A Unified Architecture for Flexible Inference

NVIDIA's Nemotron-Labs-Diffusion (NLD) introduces a model family that supports three distinct decoding modes using the same underlying weights. By training on a joint objective—combining standard autoregressive (AR) next-token prediction with block-wise diffusion denoising—the model eliminates the need for separate architectures for different deployment scenarios.

  • AR Mode: Standard left-to-right generation, optimized for high-concurrency cloud environments.
  • Diffusion Mode: Denoises multiple tokens in parallel within fixed-length blocks, allowing for an adjustable accuracy-throughput tradeoff.
  • Self-Speculation Mode: Uses the diffusion pathway to draft candidate tokens and the AR pathway to verify them in a single forward pass, requiring no auxiliary draft models.

Training and Performance Gains

The model uses a two-stage training process: an initial 1 trillion tokens for AR priors, followed by 300 billion tokens using a joint AR-diffusion objective (α = 0.3). This training strategy yields a 16.05% average accuracy improvement over the baseline.

In self-speculation mode, the 8B parameter model achieves 5.99x tokens-per-forward (TPF) with accuracy comparable to standard AR models. Performance is further enhanced by a LoRA adapter targeting the attention module's o_proj layer, which increases average acceptance length from 5.46 to 6.82 tokens per draft step. This architecture significantly outperforms existing multi-token prediction (MTP) methods like Eagle3, particularly in structured tasks such as coding and mathematics, where acceptance lengths can exceed 8x.

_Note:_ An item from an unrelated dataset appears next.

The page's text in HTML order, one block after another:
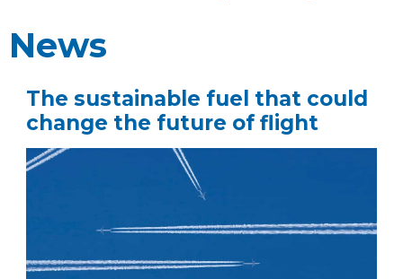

Deployment and Practical Application

Because the model uses a unified architecture, developers can switch between decoding modes at inference time by changing the attention pattern, without reloading weights. The system is compatible with standard serving frameworks like vLLM and SGLang. For single-user or edge deployment, the LoRA-enhanced self-speculation mode is recommended to maximize throughput, while high-concurrency APIs should continue to utilize standard AR decoding to fully saturate GPU compute resources.